Alumino-silicate mineral whose blue colour is due to a sulfide species and not copper

Lazurite, old name Azure spar is a tectosilicate mineral with sulfate, sulfur and chloride with the formula (Na,Ca)8[(S,Cl,SO4,OH)2|(Al6Si6O24)]. It is a feldspathoid and a member of the sodalite group. Lazurite crystallizes in the isometric system although well‐formed crystals are rare. It is usually massive and forms the bulk of the gemstone lapis lazuli.

==Mineral==
Lazurite is a deep‐blue to greenish‐blue. The colour is due to the presence of S_{3}^{−} anions. It has a Mohs hardness of 5.0 to 5.5 and a specific gravity of 2.4. It is translucent with a refractive index of 1.50. It is fusible at 3.5 on Wolfgang Franz von Kobell's fusibility scale, and soluble in HCl. It commonly contains or is associated with grains of pyrite.

Lazurite is a product of contact metamorphism of limestone and is typically associated with calcite, pyrite, diopside, humite, forsterite, hauyne and muscovite.

Other blue minerals, such as the carbonate mineral, azurite, and the phosphate mineral, lazulite, may be confused with lazurite, but are easily distinguished with careful examination. At one time, lazurite was a synonym for azurite.

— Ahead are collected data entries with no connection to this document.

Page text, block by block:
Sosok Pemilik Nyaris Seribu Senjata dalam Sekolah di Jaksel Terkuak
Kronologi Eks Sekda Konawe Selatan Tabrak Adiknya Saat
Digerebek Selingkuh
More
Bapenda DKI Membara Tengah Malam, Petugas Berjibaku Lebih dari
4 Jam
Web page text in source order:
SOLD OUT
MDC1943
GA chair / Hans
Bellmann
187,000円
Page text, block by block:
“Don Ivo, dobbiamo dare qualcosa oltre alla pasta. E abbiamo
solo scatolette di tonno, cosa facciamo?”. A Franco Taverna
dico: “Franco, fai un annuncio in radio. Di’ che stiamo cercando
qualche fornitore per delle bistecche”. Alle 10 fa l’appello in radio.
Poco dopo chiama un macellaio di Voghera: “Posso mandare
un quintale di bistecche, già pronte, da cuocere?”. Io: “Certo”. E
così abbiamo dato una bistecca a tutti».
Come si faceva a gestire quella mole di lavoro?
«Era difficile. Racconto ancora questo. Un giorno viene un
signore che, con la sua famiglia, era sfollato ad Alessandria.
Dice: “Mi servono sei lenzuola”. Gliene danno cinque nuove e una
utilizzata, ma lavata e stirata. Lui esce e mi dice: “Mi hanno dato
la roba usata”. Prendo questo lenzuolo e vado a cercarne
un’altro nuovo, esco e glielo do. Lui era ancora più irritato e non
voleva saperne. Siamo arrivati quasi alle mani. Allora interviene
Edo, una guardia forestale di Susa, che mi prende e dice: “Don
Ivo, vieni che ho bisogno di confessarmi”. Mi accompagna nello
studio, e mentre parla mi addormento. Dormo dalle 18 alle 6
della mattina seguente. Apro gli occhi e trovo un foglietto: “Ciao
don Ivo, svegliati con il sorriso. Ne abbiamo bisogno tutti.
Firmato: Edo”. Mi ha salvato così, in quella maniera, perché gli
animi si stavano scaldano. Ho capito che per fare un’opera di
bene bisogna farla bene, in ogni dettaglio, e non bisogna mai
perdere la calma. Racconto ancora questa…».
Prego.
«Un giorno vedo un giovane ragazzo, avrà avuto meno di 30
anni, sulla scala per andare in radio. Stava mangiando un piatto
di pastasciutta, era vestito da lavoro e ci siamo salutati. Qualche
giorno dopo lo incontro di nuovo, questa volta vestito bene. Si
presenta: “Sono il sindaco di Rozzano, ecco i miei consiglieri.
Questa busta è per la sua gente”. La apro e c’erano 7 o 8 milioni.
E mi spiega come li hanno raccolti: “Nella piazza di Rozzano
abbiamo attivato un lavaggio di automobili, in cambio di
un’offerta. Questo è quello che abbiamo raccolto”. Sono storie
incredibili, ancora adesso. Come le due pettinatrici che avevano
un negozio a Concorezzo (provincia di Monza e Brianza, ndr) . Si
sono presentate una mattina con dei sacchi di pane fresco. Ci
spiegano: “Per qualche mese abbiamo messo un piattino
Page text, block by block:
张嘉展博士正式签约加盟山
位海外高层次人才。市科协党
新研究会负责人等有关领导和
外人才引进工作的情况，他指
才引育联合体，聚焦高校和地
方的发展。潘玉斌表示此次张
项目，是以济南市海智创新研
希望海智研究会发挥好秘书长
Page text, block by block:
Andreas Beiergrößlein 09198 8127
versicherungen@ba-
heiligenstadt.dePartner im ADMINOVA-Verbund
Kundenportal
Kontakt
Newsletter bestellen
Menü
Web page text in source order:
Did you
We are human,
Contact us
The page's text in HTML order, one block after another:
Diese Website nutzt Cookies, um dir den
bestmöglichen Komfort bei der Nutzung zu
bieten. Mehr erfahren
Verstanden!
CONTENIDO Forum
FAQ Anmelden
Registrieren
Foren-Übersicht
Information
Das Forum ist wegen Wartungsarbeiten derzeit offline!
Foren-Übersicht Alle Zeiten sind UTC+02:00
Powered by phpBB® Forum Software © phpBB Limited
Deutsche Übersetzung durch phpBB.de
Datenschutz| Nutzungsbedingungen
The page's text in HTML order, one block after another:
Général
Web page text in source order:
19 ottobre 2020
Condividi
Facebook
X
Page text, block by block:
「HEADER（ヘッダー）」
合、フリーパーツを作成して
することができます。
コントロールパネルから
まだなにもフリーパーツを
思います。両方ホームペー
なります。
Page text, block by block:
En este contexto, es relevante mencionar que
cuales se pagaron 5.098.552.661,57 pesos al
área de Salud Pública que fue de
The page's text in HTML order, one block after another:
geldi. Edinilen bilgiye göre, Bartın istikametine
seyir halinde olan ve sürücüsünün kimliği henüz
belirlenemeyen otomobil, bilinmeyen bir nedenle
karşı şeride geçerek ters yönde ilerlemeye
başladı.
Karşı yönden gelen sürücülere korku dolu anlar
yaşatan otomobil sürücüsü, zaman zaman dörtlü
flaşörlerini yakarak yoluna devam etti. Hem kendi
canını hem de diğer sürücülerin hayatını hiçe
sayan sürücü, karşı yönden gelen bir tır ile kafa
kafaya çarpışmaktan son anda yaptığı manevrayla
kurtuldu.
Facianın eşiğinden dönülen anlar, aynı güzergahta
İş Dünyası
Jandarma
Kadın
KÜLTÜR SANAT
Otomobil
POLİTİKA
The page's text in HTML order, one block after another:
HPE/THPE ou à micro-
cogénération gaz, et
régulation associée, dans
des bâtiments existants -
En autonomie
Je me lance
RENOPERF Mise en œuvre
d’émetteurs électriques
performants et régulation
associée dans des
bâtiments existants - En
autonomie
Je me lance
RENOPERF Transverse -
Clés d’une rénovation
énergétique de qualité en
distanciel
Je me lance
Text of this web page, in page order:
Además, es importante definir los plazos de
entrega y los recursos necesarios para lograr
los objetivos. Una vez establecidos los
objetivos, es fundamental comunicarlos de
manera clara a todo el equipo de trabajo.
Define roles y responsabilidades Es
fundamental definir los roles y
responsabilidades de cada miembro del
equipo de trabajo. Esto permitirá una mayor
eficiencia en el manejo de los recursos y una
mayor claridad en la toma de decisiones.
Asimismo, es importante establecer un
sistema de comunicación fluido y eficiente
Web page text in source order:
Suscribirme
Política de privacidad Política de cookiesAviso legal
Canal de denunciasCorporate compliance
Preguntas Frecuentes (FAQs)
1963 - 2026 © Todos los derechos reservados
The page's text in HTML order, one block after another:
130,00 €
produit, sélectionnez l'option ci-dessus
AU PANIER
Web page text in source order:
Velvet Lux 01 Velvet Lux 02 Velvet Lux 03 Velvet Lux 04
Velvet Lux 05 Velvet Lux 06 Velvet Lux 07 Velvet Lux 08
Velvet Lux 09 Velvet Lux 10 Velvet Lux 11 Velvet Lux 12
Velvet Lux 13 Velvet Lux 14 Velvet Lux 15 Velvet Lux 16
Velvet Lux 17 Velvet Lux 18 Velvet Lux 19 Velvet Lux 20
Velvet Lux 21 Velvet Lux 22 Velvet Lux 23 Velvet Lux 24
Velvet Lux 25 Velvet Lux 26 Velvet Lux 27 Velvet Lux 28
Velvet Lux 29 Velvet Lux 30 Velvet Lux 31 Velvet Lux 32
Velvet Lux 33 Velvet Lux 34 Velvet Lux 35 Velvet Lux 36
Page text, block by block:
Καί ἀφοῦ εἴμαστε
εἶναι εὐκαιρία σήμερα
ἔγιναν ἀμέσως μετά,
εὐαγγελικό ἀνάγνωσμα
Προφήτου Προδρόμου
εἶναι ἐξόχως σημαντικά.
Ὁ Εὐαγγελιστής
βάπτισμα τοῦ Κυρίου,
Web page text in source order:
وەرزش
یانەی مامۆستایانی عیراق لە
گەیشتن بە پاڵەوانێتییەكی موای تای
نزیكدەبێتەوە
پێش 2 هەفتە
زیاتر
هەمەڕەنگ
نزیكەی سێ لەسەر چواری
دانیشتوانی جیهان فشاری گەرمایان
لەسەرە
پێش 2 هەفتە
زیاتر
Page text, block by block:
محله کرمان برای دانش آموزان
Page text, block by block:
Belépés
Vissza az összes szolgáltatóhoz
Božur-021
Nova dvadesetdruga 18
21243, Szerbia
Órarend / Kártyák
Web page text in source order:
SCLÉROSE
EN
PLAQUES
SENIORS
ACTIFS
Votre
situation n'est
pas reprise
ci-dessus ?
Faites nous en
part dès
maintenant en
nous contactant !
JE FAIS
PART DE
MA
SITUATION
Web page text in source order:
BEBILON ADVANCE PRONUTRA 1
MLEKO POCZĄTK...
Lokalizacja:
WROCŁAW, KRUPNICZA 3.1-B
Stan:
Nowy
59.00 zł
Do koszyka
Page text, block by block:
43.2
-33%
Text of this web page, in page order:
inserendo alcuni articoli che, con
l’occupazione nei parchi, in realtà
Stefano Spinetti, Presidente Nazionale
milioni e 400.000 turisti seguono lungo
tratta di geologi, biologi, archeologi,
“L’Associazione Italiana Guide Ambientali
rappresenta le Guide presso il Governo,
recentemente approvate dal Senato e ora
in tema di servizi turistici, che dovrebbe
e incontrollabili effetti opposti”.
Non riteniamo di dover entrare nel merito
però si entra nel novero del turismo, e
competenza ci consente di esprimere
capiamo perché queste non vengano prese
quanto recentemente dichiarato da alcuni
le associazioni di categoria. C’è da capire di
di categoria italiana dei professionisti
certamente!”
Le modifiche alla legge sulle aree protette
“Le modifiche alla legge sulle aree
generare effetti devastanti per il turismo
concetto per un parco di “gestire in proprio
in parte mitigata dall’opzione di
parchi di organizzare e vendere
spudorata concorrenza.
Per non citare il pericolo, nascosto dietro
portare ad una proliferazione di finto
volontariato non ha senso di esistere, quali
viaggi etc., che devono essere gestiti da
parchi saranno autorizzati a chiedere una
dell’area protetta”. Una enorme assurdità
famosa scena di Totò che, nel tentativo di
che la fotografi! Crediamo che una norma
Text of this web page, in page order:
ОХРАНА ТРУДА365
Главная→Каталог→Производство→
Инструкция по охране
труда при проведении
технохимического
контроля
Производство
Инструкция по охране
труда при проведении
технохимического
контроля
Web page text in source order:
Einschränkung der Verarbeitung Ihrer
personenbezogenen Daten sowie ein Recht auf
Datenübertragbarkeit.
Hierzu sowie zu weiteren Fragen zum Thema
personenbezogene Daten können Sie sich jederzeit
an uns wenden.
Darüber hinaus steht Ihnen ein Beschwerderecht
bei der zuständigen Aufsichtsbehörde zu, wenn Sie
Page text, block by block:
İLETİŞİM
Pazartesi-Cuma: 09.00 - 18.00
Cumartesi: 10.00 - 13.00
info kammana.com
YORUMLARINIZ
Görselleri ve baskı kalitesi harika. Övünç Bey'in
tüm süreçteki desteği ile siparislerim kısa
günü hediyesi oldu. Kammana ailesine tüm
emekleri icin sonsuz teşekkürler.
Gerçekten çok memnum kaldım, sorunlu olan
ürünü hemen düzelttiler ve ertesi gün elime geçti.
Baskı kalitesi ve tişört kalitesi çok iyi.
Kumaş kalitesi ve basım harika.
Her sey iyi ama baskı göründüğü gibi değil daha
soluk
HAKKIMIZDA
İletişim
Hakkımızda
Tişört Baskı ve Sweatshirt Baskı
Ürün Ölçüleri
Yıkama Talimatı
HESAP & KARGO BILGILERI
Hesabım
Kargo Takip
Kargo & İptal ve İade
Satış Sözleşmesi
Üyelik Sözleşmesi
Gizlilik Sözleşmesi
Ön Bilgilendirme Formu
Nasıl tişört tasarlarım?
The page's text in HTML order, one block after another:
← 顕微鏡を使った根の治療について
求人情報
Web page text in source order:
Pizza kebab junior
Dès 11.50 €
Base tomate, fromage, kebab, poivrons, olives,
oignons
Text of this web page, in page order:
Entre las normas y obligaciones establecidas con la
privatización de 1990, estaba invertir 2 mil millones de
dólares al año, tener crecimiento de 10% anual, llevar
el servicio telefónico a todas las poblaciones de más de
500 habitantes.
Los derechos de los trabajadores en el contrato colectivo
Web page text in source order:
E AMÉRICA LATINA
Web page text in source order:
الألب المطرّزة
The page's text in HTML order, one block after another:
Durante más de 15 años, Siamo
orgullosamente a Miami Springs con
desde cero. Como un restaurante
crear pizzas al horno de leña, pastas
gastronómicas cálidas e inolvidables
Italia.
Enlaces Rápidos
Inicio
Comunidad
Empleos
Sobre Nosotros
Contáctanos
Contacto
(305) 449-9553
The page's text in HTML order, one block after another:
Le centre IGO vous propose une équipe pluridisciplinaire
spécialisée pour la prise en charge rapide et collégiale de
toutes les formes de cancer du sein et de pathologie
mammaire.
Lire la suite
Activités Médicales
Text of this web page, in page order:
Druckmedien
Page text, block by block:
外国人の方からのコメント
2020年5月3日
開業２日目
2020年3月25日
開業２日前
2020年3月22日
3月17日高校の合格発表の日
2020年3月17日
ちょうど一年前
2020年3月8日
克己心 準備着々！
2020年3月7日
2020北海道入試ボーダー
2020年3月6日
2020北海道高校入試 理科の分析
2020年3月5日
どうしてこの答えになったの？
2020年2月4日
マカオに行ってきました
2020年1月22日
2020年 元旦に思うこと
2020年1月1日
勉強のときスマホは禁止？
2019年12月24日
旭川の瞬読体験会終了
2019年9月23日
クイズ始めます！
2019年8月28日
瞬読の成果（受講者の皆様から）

Lazurite was first described in 1890 for an occurrence in the Sar-e-Sang District, Koksha Valley, Badakhshan Province, Afghanistan. It has been mined for more than 6,000 years in the lapis lazuli district of Badakhshan. It has been used as a pigment in painting and cloth dyeing since at least the 6th or 7th century. It is also mined at Lake Baikal in Siberia; Mount Vesuvius; Burma; Canada; and the United States. The name is from the Persian lajvard for blue.

The most important mineral component of lapis lazuli is lazurite. (25% to 40%)

== Redefinition ==
Most lapis lazuli gets its blue color from Hauyne and almost none contain "true lazurite". This was changed in 2021, as lazurite was redefined so that it is enough for a quarter (instead of half) of the cages to contain sulfide.

== Structure ==
Lazurite and hauyne seem to have the same structure and both are sulfate-dominant minerals. Lazurite is a pigment (opalescent) and has a bright blue streak (especially as a component of the semiprecious stone lapis lazuli). Many hauynes have a white or pale blue streak and are translucent. The difference might be a consequence of the redox state (sulfate to sulfide ratio).